Regardant mon reflet dans le miroir, je me penche pour retoucher mon maquillage, comme on le ferait avec ses peintures de guerre avant la bataille.

Une fois satisfaite du résultat, je passe ma main dans mes cheveux et retourne à notre table.

Je les entends avant qu’ils ne me voient :

- Sérieux ? Tu ne trouves pas ça louche ? Non seulement elles ne couchent pas et en plus ça ne dérange pas Héléna que Sasha se fasse accoster sous ses yeux ?!

Putain de James. Il est trop observateur et intelligent pour son propre bien !

- Je les connais pas assez pour me prononcer.

Au moins, Alycia ne se prononce pas. Dom par contre :

- T’as pas tort. Maintenant que tu le dis… Tu penses qu’elles pourraient nous faire marcher ?

Oh non, hors de question de les laisser s’aventurer sur cette pente. Déposant mon verre sur la table pour leur signaler ma présence, je m’assieds comme si de rien n’était.

Sauf que s’ils me questionnent je suis mal.

Plan B.

J’en ai pas, mais je vais improviser.

Mon regard se porte sur Sasha, toujours occupée à taper la discute avec un étranger. C’est son idée de merde et c’est moi qui répare les pots cassés.

Buvant une lampée de mon verre, j’annonce que je reviens et marche en direction de ma collègue. Le mec qui la drague me fixe d’un drôle d’air en me voyant approcher, mais je ne lui prête pas la moindre attention.

Sans hésiter, je me glisse derrière elle, plaçant une main sur sa hanche et écartant ses cheveux pour lui murmurer à l’oreille, d’un ton ne dissimulant pas mon agacement :

- Si tu veux te le taper, prends son numéro et donne-lui rendez-vous plus tard, mais ne me laisse pas seule avec eux ! Quand je suis revenue des toilettes, ils étaient en train de se poser des questions. Je suis 100% pour arrêter cette charade alors si t’en as déjà marre, dis-le clairement !

Mes collègues nous regardent, c’est pourquoi je m’arrange pour que mon agacement ne soit perceptible qu’au niveau de ma voix.

Elle lève un doigt dans un signe “une minute” en direction de son interlocuteur et se tourne, laissant ma main en place et refermant les siennes derrière ma nuque :

- Jalouse ?

Ses lèvres s’étirent en un sourire coquin et je sais qu’elle plaisante, mais cette situation me saoule.
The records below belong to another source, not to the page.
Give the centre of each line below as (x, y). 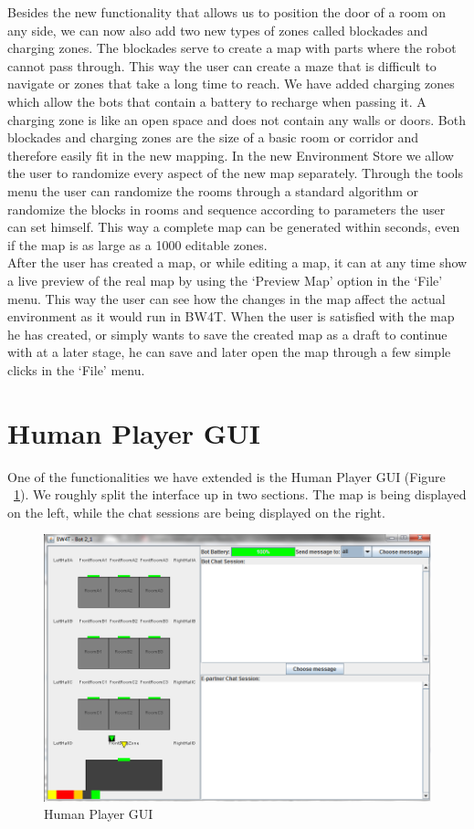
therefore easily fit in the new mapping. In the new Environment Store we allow (231, 155)
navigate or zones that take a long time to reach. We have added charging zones (231, 84)
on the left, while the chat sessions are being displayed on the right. (196, 512)
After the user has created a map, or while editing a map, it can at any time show (237, 262)
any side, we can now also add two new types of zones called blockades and (218, 30)
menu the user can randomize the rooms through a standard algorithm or (213, 190)
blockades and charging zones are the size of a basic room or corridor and (213, 137)
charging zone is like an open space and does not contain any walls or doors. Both (237, 119)
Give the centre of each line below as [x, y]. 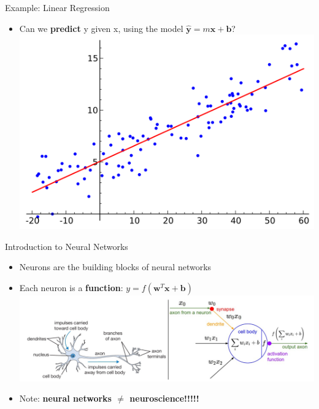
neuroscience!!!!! [164, 398]
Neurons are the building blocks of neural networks [115, 267]
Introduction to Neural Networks [67, 246]
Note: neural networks [65, 398]
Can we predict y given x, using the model [101, 28]
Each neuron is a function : [71, 287]
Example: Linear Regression [57, 7]
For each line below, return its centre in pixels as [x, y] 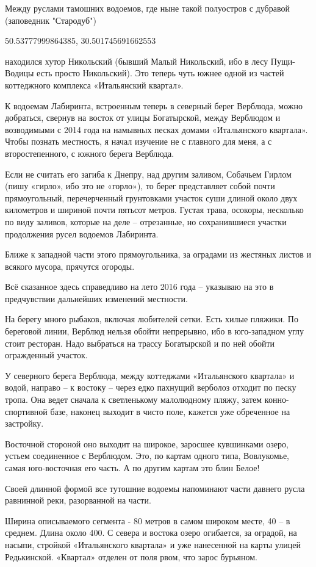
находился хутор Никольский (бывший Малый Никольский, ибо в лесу [137, 61]
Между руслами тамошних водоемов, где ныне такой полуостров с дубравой [147, 8]
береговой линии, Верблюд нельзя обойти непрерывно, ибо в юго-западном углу [155, 331]
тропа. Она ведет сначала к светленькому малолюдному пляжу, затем [134, 399]
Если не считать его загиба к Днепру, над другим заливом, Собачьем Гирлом [148, 174]
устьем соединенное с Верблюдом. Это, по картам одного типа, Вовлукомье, [147, 456]
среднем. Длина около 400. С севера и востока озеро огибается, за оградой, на [151, 533]
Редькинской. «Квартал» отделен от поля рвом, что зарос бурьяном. [131, 556]
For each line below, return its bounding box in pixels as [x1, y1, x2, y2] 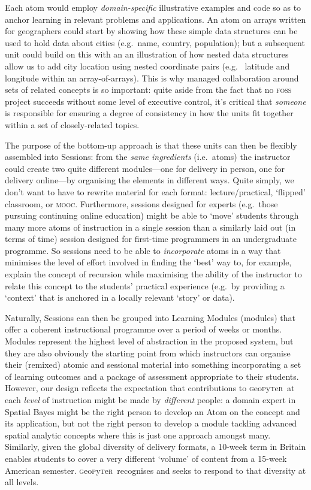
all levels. [5, 476, 39, 488]
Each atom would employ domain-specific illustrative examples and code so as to [5, 1, 301, 13]
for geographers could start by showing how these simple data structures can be [5, 25, 298, 37]
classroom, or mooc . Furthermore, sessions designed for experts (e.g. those [5, 197, 278, 210]
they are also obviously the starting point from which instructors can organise [5, 346, 291, 359]
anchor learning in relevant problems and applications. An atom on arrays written [5, 13, 306, 25]
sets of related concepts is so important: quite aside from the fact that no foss [5, 83, 292, 96]
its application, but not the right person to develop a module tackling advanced [5, 417, 297, 429]
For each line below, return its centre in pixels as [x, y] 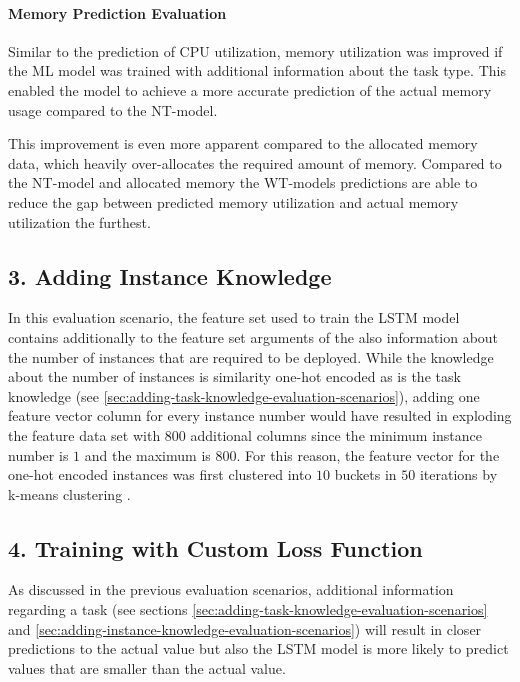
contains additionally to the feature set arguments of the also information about [253, 336]
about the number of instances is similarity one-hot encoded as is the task [234, 376]
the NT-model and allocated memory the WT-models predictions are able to [243, 182]
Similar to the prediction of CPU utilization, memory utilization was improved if [255, 50]
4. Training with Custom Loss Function [215, 547]
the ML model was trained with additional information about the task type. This [257, 70]
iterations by [458, 474]
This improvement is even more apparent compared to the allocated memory [243, 143]
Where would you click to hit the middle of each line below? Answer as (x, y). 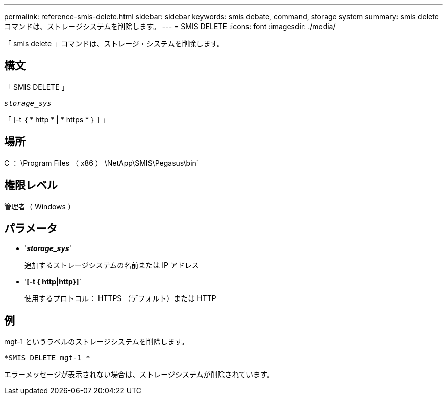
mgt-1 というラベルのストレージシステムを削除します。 (96, 342)
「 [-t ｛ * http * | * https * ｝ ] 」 (57, 119)
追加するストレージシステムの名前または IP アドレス (112, 265)
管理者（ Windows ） (40, 206)
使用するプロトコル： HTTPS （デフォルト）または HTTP (120, 298)
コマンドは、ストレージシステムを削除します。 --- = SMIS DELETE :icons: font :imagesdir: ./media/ (170, 26)
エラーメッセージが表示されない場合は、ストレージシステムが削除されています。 (139, 375)
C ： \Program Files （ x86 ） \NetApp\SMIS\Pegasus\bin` (102, 163)
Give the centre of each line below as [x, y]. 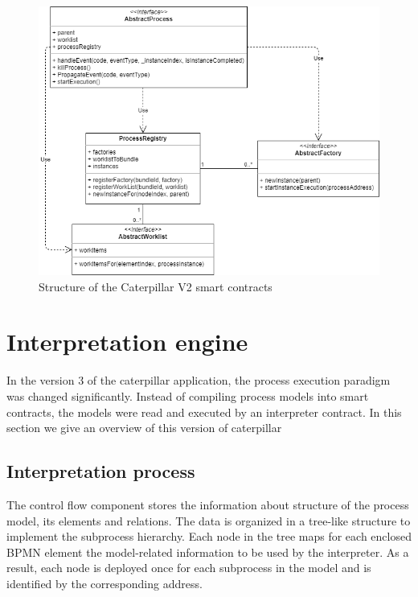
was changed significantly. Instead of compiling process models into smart [188, 395]
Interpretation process [101, 471]
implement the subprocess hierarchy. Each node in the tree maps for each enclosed [209, 536]
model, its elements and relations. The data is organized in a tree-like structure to [209, 520]
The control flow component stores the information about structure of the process [208, 504]
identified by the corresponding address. [104, 583]
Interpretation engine [127, 342]
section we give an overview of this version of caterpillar [144, 428]
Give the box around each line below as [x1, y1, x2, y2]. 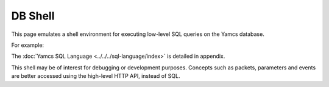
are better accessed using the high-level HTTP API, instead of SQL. [11, 72, 180, 80]
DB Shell [11, 9, 55, 23]
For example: [11, 41, 44, 49]
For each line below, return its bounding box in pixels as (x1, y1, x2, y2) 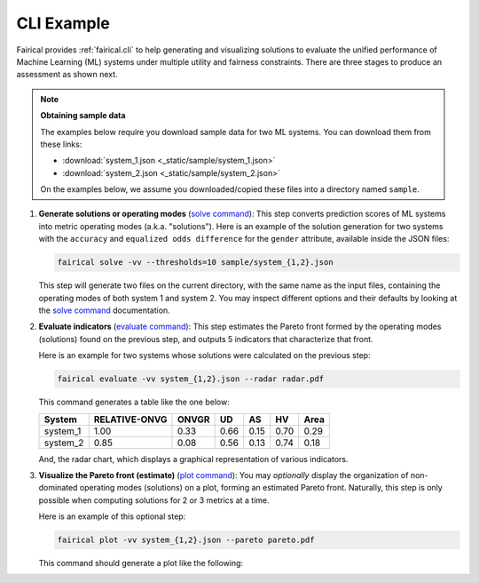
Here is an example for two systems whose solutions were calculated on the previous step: (38, 350, 372, 361)
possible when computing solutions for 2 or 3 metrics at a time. (38, 494, 270, 506)
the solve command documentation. (38, 305, 170, 315)
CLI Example (16, 13, 110, 33)
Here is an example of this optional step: (38, 511, 186, 522)
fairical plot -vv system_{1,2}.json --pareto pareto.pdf (57, 535, 315, 546)
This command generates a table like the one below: (38, 396, 230, 408)
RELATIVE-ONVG (93, 413, 168, 426)
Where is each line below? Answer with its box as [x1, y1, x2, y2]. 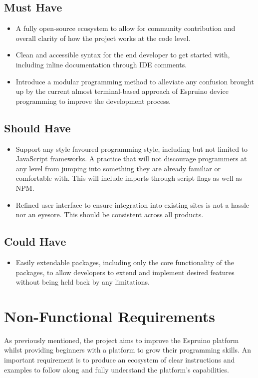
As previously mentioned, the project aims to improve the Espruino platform [4, 335, 239, 345]
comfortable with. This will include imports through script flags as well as [15, 173, 242, 183]
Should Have [4, 120, 71, 135]
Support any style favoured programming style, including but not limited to [15, 143, 248, 154]
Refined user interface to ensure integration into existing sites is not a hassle [15, 199, 250, 210]
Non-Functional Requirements [4, 306, 215, 326]
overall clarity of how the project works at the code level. [15, 32, 191, 43]
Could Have [4, 234, 66, 249]
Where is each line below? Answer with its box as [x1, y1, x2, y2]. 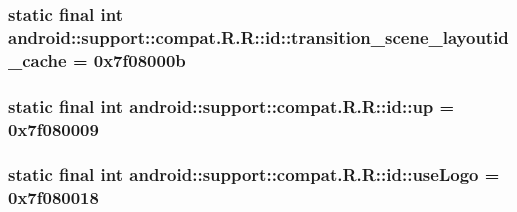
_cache [8, 47, 67, 72]
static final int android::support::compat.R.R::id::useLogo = [8, 162, 500, 187]
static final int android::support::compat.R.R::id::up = [8, 93, 455, 118]
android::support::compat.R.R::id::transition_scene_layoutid [8, 24, 509, 49]
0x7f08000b [93, 47, 186, 72]
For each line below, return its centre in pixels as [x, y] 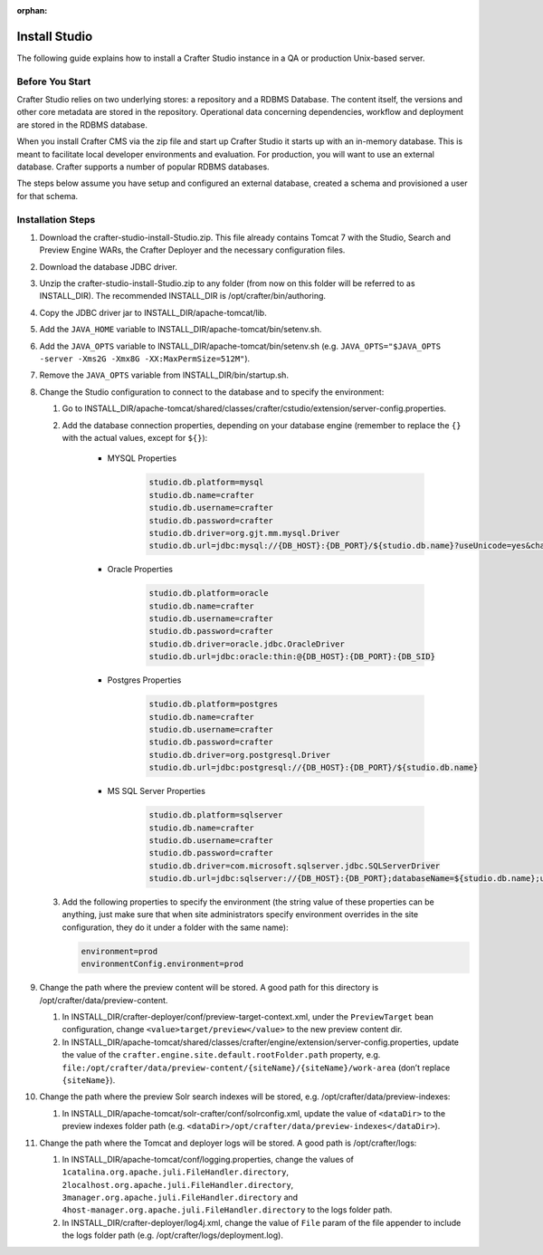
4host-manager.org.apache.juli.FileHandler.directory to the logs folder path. [227, 1210]
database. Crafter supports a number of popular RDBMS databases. [143, 167]
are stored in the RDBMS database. [82, 125]
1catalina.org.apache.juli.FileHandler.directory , [176, 1172]
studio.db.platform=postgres [214, 704]
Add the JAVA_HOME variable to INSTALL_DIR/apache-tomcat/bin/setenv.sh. [181, 330]
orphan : [32, 10]
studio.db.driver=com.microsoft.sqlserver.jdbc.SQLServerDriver [295, 866]
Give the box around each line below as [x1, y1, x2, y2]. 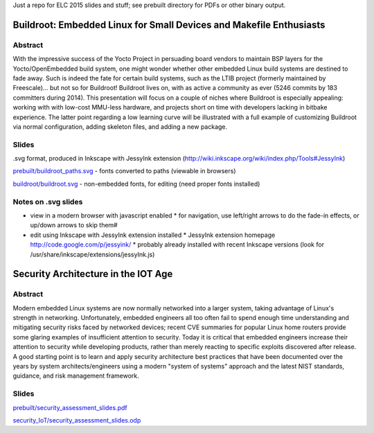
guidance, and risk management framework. [12, 371, 140, 380]
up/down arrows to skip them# [30, 221, 118, 229]
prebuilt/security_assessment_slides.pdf [12, 403, 127, 412]
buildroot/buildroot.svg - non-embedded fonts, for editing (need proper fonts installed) [12, 179, 260, 188]
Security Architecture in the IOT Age [12, 268, 173, 280]
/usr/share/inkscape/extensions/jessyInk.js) [30, 250, 155, 258]
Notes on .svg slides [12, 197, 83, 206]
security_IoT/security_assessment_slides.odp [12, 416, 141, 424]
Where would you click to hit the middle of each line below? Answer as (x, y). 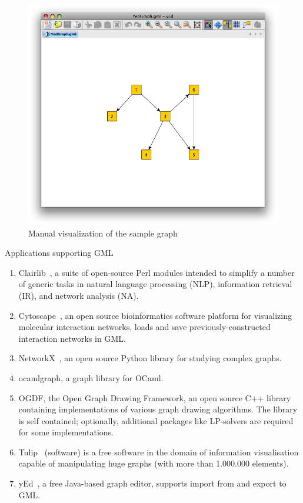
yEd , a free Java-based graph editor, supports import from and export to (152, 483)
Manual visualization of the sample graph (103, 233)
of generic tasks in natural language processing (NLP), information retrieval (155, 284)
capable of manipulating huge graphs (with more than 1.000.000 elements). (154, 463)
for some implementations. (66, 432)
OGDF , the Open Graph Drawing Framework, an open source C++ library (155, 397)
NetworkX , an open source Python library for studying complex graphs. (150, 358)
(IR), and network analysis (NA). (79, 295)
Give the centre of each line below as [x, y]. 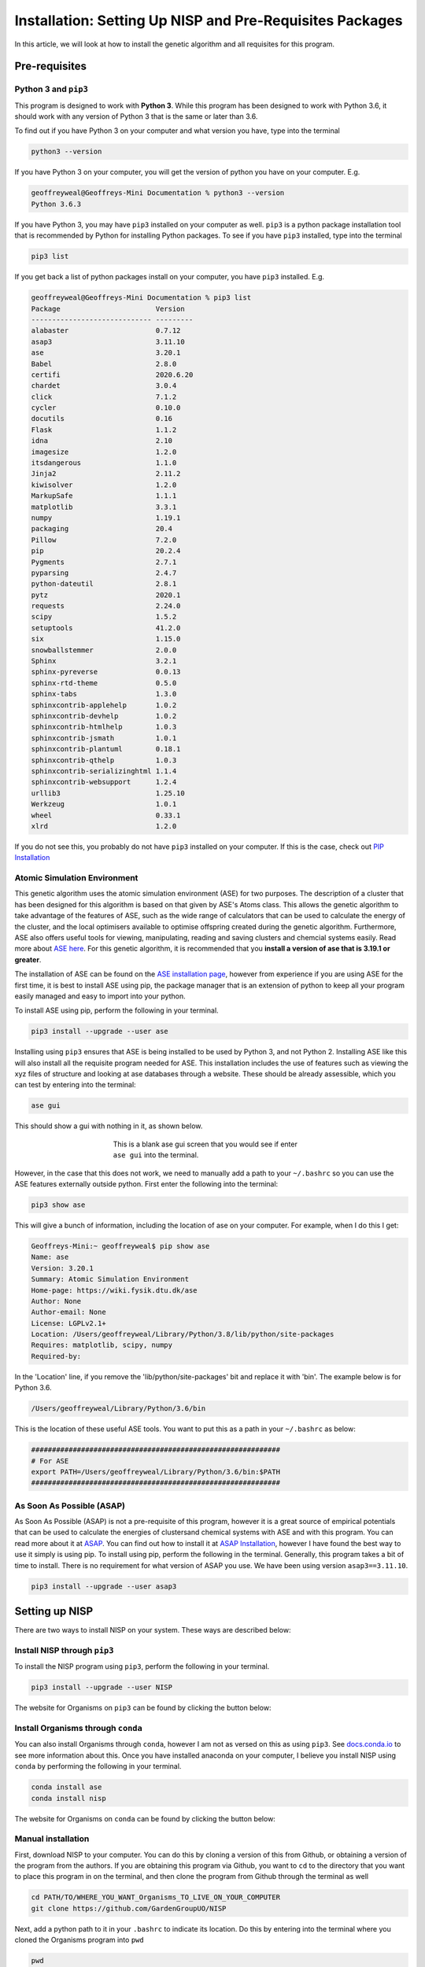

Ignorant sa question, j’ajoute :

- Je pense que c’est mieux qu’on arrête les frais maintenant, on n’arrivera jamais à vendre cette histoire.

M’ignorant, elle écarte mes cheveux et sa bouche s’attaque au lobe de mon oreille. Le type à qui elle parlait y va de son petit commentaire approbateur, mais je n’ai pas la moindre idée de ce qu’il raconte, trop occupée à ne pas me liquéfier.

- Sasha, je peux savoir ce que tu fais ?

Ses dents commencent à me mordiller, m’extirpant frisson sur frisson. Je résiste à l’envie de fermer les yeux, par peur de m’oublier dans l’illusion.

Ma collègue se recule, ses yeux verts venant trouver les miens dans la pénombre relative du bar. Sa langue parcourt ses lèvres lentement, comme pour me donner le temps d’objecter.

Face à mon silence, elle place la paume de sa main sur ma joue dans un :

- Fais-le.

Inutile qu’elle précise, je sais exactement à quoi elle fait référence.

Quand on en a parlé ce matin il n’était pas question de ça....

Je déglutis mais ne bouge pas, calculant mes options.

Pourquoi elle tient tant que ça à cette pauvre blague ?

Je secoue très légèrement la tête de gauche à droite, espérant que mon geste suffira à la dissuader étant donné que je ne fais pas du tout confiance à ma voix.

- Embrasse-moi Héléna.

Oh et puis merde.

Je ne suis pas une nonne… Tout le monde a ses limites et les miennes sont atteintes.

Ma main sur sa hanche attire son bassin plus à moi. Trouvant une ultime validation dans son regard, je me penche lentement jusqu’à venir capturer ses lèvres des miennes. Elle répond instantanément, la main toujours dans ma nuque m’incitant à me rapprocher davantage.

Pendant un moment, nos lèvres se cherchent, se frôlent, prennent le temps d’une lente découverte.

Techniquement, il s’agit d’une re-découverte mais ce baiser n’a strictement rien à voir avec celui de la kiss cam.

Je la sens demander la permission de sa langue et s’il me restait un soupçon de sanité d’esprit, j’aurais sûrement cessé le show tant qu’il était relativement chaste.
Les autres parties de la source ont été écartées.